TASK PROMPT →
Exclude images and print all the records verbatim.

Data entries:
..............................

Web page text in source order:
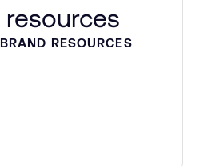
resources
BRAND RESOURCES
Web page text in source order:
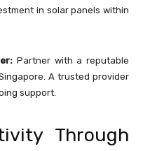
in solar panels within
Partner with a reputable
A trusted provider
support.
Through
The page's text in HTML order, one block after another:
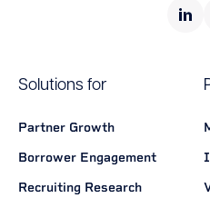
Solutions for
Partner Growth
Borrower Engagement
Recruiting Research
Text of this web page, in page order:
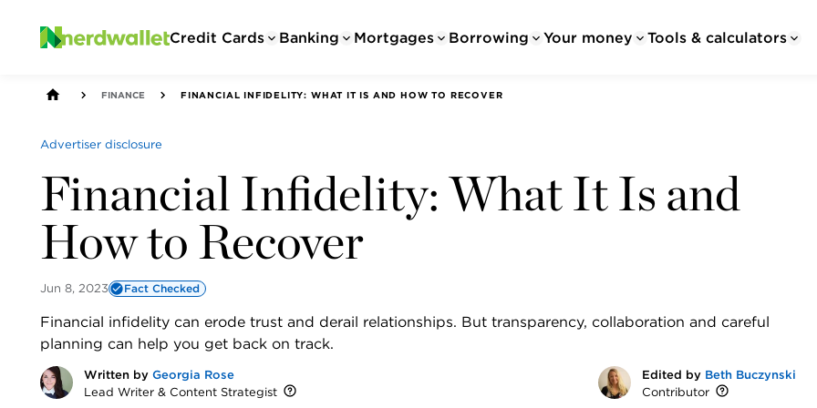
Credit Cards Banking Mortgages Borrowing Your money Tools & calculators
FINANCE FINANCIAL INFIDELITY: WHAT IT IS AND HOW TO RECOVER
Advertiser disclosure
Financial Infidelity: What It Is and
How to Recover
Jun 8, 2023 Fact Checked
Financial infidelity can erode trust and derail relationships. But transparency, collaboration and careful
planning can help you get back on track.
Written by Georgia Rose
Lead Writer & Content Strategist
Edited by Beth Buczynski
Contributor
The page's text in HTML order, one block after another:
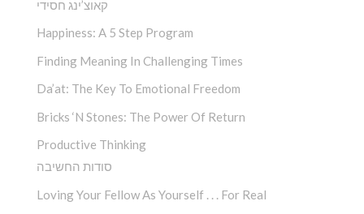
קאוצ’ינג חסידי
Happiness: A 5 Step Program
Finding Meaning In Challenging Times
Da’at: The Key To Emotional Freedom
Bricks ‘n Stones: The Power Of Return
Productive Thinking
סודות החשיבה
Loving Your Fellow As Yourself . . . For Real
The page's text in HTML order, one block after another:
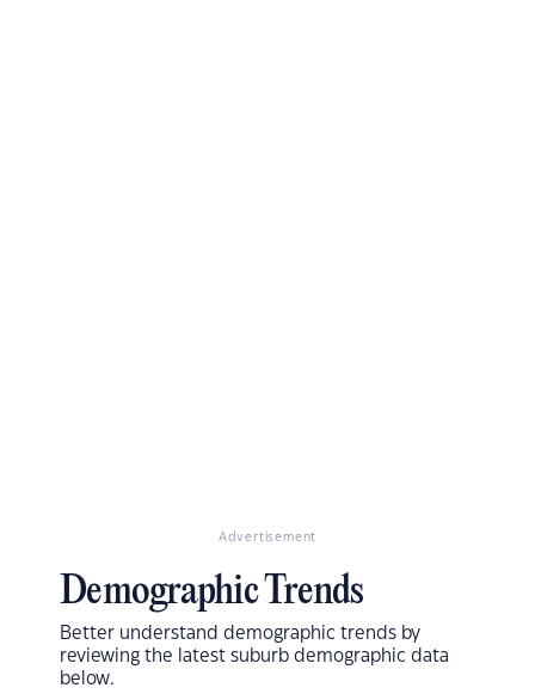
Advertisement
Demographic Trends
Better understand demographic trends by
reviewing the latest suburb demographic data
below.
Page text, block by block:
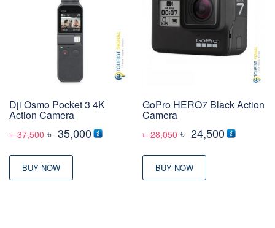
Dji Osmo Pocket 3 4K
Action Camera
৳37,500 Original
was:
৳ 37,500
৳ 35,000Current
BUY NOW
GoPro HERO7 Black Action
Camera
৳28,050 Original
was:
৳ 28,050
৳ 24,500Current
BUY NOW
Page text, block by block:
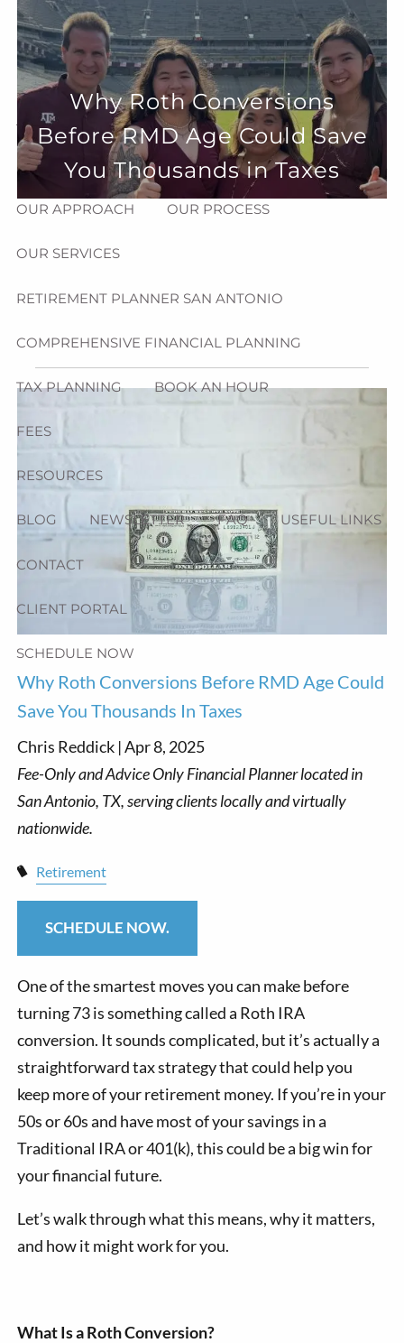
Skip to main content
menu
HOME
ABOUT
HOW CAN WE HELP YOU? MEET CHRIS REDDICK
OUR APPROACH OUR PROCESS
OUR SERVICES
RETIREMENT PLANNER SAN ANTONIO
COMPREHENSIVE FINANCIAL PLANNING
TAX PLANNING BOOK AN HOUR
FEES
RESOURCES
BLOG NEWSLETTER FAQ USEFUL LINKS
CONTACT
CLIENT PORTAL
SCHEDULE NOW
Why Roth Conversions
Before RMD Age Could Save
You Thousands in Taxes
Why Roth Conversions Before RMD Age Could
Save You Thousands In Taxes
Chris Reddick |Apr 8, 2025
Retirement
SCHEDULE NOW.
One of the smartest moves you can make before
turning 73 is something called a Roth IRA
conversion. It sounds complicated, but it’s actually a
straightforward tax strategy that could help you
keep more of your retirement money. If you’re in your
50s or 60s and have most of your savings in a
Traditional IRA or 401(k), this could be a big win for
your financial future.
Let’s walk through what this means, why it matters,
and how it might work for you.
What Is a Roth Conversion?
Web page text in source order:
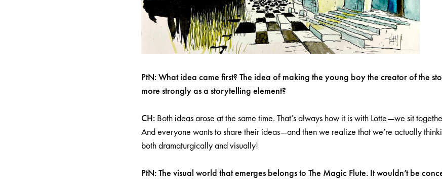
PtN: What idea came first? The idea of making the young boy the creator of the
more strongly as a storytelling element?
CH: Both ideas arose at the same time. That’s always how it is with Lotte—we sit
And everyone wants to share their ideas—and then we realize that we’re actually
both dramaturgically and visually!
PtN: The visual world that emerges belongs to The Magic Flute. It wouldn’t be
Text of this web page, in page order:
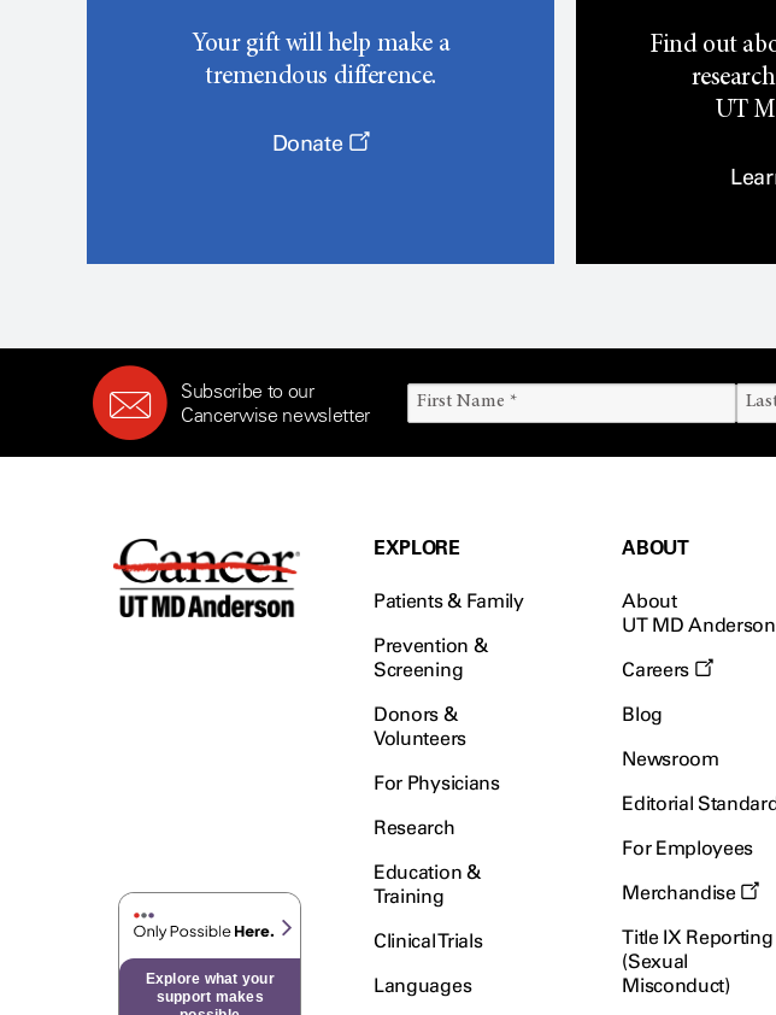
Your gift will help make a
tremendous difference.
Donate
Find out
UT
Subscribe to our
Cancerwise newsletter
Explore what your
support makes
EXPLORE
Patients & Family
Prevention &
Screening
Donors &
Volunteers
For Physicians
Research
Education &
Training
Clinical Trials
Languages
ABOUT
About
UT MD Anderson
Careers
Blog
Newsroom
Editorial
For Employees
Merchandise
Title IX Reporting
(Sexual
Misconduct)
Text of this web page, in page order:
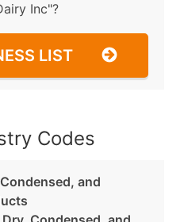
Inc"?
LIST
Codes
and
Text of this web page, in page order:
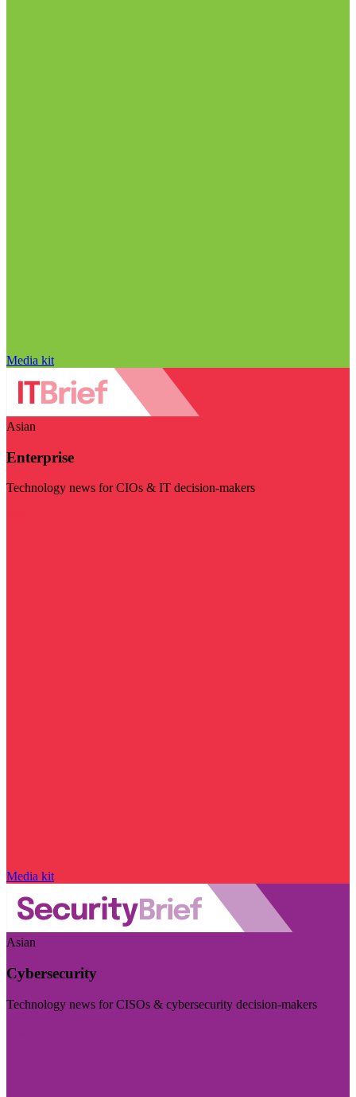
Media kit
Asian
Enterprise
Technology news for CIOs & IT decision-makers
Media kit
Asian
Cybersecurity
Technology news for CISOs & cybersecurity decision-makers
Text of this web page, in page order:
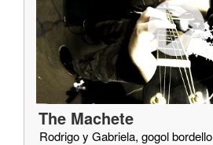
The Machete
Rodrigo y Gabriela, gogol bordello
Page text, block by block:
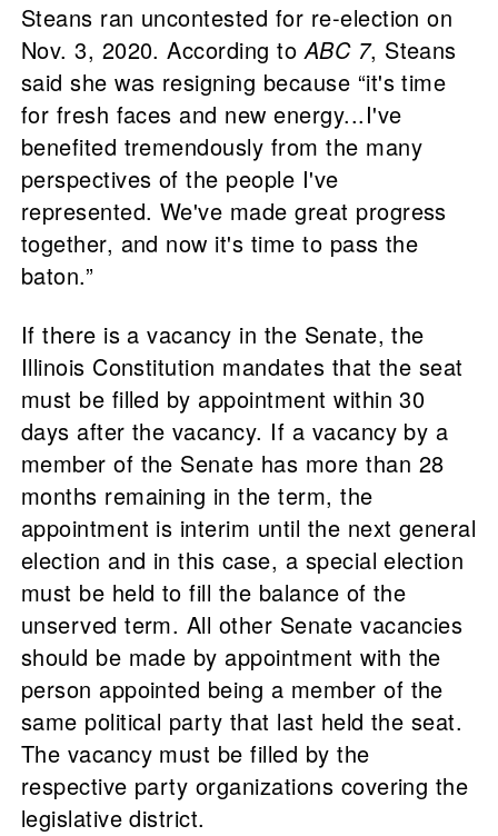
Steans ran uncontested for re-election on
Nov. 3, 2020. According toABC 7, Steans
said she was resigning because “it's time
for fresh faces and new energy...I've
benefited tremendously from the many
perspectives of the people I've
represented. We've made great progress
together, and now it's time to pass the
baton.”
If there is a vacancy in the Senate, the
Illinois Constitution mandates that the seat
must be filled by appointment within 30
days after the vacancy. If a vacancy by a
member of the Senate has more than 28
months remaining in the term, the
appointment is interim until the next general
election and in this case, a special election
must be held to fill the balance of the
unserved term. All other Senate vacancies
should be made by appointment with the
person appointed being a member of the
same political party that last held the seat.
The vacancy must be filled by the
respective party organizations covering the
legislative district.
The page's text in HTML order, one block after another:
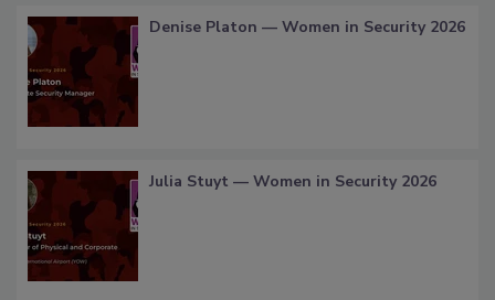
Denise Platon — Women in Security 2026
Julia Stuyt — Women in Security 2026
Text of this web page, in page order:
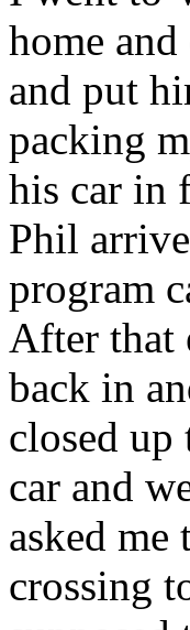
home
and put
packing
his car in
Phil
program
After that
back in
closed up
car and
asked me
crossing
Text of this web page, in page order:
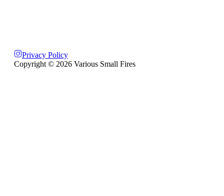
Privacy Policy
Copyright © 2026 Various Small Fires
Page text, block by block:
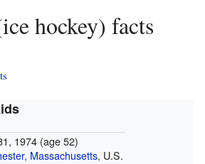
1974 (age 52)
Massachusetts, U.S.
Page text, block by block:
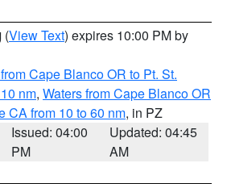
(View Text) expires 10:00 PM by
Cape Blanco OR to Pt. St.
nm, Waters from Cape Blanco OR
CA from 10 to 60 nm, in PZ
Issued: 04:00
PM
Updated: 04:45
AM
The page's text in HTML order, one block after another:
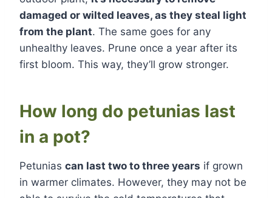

..............................

TASK RESPONSE →
Web page text in source order:
resources
BRAND RESOURCES
Web page text in source order:
in solar panels within
Partner with a reputable
A trusted provider
support.
Through
The page's text in HTML order, one block after another:
Solutions for
Partner Growth
Borrower Engagement
Recruiting Research
Text of this web page, in page order:
Credit Cards Banking Mortgages Borrowing Your money Tools & calculators
FINANCE FINANCIAL INFIDELITY: WHAT IT IS AND HOW TO RECOVER
Advertiser disclosure
Financial Infidelity: What It Is and
How to Recover
Jun 8, 2023 Fact Checked
Financial infidelity can erode trust and derail relationships. But transparency, collaboration and careful
planning can help you get back on track.
Written by Georgia Rose
Lead Writer & Content Strategist
Edited by Beth Buczynski
Contributor
The page's text in HTML order, one block after another:
קאוצ’ינג חסידי
Happiness: A 5 Step Program
Finding Meaning In Challenging Times
Da’at: The Key To Emotional Freedom
Bricks ‘n Stones: The Power Of Return
Productive Thinking
סודות החשיבה
Loving Your Fellow As Yourself . . . For Real
The page's text in HTML order, one block after another:
Advertisement
Demographic Trends
Better understand demographic trends by
reviewing the latest suburb demographic data
below.
Page text, block by block:
Dji Osmo Pocket 3 4K
Action Camera
৳37,500 Original
was:
৳ 37,500
৳ 35,000Current
BUY NOW
GoPro HERO7 Black Action
Camera
৳28,050 Original
was:
৳ 28,050
৳ 24,500Current
BUY NOW
Page text, block by block:
Skip to main content
menu
HOME
ABOUT
HOW CAN WE HELP YOU? MEET CHRIS REDDICK
OUR APPROACH OUR PROCESS
OUR SERVICES
RETIREMENT PLANNER SAN ANTONIO
COMPREHENSIVE FINANCIAL PLANNING
TAX PLANNING BOOK AN HOUR
FEES
RESOURCES
BLOG NEWSLETTER FAQ USEFUL LINKS
CONTACT
CLIENT PORTAL
SCHEDULE NOW
Why Roth Conversions
Before RMD Age Could Save
You Thousands in Taxes
Why Roth Conversions Before RMD Age Could
Save You Thousands In Taxes
Chris Reddick |Apr 8, 2025
Retirement
SCHEDULE NOW.
One of the smartest moves you can make before
turning 73 is something called a Roth IRA
conversion. It sounds complicated, but it’s actually a
straightforward tax strategy that could help you
keep more of your retirement money. If you’re in your
50s or 60s and have most of your savings in a
Traditional IRA or 401(k), this could be a big win for
your financial future.
Let’s walk through what this means, why it matters,
and how it might work for you.
What Is a Roth Conversion?
Web page text in source order:
PtN: What idea came first? The idea of making the young boy the creator of the
more strongly as a storytelling element?
CH: Both ideas arose at the same time. That’s always how it is with Lotte—we sit
And everyone wants to share their ideas—and then we realize that we’re actually
both dramaturgically and visually!
PtN: The visual world that emerges belongs to The Magic Flute. It wouldn’t be
Text of this web page, in page order:
Your gift will help make a
tremendous difference.
Donate
Find out
UT
Subscribe to our
Cancerwise newsletter
Explore what your
support makes
EXPLORE
Patients & Family
Prevention &
Screening
Donors &
Volunteers
For Physicians
Research
Education &
Training
Clinical Trials
Languages
ABOUT
About
UT MD Anderson
Careers
Blog
Newsroom
Editorial
For Employees
Merchandise
Title IX Reporting
(Sexual
Misconduct)
Text of this web page, in page order:
Inc"?
LIST
Codes
and
Text of this web page, in page order:
Media kit
Asian
Enterprise
Technology news for CIOs & IT decision-makers
Media kit
Asian
Cybersecurity
Technology news for CISOs & cybersecurity decision-makers
Text of this web page, in page order:
The Machete
Rodrigo y Gabriela, gogol bordello
Page text, block by block:
Steans ran uncontested for re-election on
Nov. 3, 2020. According toABC 7, Steans
said she was resigning because “it's time
for fresh faces and new energy...I've
benefited tremendously from the many
perspectives of the people I've
represented. We've made great progress
together, and now it's time to pass the
baton.”
If there is a vacancy in the Senate, the
Illinois Constitution mandates that the seat
must be filled by appointment within 30
days after the vacancy. If a vacancy by a
member of the Senate has more than 28
months remaining in the term, the
appointment is interim until the next general
election and in this case, a special election
must be held to fill the balance of the
unserved term. All other Senate vacancies
should be made by appointment with the
person appointed being a member of the
same political party that last held the seat.
The vacancy must be filled by the
respective party organizations covering the
legislative district.
The page's text in HTML order, one block after another:
Denise Platon — Women in Security 2026
Julia Stuyt — Women in Security 2026
Text of this web page, in page order:
home
and put
packing
his car in
Phil
program
After that
back in
closed up
car and
asked me
crossing
Text of this web page, in page order:
Privacy Policy
Copyright © 2026 Various Small Fires
Page text, block by block:
1974 (age 52)
Massachusetts, U.S.
Page text, block by block:
(View Text) expires 10:00 PM by
Cape Blanco OR to Pt. St.
nm, Waters from Cape Blanco OR
CA from 10 to 60 nm, in PZ
Issued: 04:00
PM
Updated: 04:45
AM
The page's text in HTML order, one block after another:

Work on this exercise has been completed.